◆ Instructions for the task
In the listing below, find each line with the string "techniques" and report it.

◆ Exercise inputs
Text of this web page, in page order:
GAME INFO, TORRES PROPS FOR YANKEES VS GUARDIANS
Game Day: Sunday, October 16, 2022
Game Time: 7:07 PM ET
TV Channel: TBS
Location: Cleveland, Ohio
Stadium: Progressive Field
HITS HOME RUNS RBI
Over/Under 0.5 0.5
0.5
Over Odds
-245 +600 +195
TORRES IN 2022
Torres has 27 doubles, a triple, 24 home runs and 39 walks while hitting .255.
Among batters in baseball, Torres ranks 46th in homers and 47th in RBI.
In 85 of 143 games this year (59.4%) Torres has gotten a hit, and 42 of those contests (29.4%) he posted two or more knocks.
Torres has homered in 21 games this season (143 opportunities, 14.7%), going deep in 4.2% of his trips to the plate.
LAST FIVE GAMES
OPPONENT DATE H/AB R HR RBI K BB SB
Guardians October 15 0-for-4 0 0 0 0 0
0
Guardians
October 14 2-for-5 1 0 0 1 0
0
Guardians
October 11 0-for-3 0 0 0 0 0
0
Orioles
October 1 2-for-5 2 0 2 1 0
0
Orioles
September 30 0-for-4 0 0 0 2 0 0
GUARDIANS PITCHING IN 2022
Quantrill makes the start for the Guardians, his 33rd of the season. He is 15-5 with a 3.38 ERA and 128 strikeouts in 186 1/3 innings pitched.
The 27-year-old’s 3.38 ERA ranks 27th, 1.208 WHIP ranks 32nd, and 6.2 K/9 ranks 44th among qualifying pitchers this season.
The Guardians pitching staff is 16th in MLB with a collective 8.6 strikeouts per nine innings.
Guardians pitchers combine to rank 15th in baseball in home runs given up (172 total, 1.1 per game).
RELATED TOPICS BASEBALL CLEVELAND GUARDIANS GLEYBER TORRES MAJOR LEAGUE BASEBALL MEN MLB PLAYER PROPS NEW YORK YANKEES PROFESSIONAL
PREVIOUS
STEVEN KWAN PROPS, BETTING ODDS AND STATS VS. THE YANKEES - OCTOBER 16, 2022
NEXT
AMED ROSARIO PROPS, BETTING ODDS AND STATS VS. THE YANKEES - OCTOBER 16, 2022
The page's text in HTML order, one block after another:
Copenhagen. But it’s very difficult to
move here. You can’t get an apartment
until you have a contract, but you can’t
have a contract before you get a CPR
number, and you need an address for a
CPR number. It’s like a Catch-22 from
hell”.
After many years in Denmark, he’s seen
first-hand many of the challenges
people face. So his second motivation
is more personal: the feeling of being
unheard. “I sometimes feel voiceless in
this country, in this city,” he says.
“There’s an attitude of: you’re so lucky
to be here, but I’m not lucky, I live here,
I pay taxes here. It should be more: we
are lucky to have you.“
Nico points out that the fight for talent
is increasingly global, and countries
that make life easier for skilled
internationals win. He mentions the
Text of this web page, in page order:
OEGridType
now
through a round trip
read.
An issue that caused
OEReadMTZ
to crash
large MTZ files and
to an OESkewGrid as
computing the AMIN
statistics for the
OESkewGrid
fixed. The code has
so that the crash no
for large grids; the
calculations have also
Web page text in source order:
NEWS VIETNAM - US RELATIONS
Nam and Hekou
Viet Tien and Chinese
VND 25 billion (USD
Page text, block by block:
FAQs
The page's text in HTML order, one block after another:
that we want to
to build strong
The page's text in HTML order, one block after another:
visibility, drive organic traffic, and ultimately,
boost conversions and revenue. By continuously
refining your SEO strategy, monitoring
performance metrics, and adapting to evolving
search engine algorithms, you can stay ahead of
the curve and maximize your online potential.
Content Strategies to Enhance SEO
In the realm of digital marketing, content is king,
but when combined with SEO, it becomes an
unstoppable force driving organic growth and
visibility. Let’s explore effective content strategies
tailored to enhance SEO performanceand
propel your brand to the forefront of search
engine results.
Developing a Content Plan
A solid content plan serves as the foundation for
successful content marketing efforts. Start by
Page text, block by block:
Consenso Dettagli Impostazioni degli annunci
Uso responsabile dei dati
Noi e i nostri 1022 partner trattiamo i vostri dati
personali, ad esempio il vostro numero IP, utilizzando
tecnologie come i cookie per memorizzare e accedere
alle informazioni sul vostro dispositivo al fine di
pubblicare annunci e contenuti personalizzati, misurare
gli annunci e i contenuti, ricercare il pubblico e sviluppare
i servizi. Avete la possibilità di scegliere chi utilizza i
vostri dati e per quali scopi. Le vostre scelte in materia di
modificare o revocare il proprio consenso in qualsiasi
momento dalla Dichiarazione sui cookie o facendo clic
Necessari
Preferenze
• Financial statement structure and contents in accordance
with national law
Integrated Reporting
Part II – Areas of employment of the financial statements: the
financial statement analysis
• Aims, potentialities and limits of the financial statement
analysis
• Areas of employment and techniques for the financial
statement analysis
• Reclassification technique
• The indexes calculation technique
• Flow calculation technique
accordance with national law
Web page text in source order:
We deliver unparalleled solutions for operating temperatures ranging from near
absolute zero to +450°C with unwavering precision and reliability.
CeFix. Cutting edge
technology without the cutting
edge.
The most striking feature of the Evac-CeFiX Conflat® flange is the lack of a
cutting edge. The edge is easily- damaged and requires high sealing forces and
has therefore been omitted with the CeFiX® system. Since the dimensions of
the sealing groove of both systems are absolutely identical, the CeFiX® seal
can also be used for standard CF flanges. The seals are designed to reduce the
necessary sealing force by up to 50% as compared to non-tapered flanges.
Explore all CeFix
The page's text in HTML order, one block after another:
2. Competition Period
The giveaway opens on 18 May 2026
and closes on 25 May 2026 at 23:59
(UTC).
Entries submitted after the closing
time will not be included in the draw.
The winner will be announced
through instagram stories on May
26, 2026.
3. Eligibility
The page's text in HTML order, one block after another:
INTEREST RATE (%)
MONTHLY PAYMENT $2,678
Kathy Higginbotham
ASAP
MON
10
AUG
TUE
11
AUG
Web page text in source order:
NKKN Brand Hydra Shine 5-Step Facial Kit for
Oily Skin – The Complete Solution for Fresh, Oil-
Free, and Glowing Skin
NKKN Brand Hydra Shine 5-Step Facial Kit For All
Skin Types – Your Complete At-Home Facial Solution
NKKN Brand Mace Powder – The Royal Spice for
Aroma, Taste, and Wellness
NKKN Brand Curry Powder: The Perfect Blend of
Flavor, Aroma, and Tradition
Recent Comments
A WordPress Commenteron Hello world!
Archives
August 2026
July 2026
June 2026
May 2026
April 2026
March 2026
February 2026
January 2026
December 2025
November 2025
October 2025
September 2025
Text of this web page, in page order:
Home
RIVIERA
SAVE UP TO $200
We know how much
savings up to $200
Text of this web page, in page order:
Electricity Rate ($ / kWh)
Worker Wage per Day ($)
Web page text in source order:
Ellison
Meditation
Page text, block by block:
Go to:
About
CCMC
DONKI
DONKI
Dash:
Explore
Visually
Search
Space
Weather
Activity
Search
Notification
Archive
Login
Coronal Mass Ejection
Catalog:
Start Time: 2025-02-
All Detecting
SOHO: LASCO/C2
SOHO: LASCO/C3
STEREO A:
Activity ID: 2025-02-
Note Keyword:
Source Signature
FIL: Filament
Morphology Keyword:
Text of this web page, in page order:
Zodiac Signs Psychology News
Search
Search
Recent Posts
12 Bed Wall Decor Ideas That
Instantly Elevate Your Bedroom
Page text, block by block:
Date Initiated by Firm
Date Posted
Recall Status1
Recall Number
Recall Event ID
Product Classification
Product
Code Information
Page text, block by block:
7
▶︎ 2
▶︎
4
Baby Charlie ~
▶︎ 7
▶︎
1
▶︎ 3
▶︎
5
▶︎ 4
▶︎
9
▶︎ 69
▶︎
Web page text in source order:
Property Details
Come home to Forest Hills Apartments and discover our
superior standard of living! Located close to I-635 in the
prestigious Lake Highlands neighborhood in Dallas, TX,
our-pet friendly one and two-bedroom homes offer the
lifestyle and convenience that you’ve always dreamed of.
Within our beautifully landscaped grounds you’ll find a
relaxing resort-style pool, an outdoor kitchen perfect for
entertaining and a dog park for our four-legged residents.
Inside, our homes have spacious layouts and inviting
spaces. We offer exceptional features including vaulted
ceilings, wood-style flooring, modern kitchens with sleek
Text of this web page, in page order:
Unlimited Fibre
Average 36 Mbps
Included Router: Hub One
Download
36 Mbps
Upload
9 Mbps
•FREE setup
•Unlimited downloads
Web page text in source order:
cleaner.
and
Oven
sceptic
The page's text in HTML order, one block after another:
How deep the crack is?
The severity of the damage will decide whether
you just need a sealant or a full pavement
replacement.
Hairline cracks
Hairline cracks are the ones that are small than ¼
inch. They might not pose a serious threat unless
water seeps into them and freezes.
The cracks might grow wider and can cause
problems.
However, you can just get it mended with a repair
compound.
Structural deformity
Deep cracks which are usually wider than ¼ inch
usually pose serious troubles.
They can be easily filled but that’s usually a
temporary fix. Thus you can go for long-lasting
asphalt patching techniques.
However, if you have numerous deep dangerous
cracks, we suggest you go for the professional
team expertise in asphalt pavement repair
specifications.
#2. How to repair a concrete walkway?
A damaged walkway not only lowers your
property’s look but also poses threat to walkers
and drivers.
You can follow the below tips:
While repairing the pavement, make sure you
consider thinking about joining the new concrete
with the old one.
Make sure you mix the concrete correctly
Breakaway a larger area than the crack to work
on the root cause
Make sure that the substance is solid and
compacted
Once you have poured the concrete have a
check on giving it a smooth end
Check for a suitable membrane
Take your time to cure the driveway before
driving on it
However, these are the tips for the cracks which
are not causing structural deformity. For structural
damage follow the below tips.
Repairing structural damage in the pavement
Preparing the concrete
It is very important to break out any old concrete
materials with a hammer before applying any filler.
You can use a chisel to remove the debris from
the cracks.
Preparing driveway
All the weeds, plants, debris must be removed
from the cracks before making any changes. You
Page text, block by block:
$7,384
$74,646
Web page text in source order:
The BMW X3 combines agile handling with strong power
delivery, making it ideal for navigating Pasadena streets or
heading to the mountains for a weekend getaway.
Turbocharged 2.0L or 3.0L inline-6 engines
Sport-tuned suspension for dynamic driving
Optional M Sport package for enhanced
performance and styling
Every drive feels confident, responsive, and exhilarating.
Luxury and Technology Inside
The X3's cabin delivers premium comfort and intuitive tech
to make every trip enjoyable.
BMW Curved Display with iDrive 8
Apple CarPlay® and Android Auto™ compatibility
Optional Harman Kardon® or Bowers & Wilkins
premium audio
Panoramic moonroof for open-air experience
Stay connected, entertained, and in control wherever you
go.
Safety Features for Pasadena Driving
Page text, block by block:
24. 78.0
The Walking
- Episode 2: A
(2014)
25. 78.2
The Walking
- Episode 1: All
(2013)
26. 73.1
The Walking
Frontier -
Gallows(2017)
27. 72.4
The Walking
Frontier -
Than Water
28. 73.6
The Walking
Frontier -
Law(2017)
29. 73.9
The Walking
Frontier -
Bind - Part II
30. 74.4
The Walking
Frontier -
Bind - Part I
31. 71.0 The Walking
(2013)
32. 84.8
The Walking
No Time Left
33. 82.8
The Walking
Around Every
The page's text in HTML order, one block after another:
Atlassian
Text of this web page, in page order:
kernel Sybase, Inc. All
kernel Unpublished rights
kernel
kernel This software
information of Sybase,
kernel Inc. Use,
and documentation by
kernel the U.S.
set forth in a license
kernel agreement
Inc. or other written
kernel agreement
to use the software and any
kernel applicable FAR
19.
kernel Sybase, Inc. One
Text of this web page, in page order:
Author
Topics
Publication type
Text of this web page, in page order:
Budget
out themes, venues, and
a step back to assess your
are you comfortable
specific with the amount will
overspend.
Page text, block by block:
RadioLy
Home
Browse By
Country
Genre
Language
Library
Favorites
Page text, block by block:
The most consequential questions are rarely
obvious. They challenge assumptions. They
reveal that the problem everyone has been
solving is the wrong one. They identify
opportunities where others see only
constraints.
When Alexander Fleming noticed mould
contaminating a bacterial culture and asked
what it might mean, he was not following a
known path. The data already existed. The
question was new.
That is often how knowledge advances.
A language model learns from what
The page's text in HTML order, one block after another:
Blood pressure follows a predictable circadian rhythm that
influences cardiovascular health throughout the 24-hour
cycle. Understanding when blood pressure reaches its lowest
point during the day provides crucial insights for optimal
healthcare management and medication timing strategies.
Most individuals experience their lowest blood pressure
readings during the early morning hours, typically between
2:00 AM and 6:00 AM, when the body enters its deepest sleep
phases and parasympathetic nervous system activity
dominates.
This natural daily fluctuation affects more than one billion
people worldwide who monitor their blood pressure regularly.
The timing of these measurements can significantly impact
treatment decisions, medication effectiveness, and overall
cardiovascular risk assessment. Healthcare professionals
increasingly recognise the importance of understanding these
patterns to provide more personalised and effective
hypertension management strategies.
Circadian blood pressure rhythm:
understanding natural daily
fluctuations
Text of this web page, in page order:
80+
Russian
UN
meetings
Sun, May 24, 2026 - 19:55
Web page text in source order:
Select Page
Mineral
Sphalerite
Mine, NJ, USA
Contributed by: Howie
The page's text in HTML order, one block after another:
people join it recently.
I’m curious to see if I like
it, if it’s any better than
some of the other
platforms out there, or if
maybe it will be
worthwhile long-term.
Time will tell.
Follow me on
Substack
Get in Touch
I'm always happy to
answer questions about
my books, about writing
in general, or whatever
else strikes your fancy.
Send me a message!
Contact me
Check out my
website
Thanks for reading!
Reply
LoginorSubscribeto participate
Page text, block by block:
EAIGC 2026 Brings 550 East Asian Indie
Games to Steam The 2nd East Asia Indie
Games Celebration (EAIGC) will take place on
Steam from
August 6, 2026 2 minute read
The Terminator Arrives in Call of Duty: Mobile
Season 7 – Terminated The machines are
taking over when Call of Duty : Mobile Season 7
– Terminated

◆ Problem solution
• Areas of employment and techniques for the financial
asphalt patching techniques.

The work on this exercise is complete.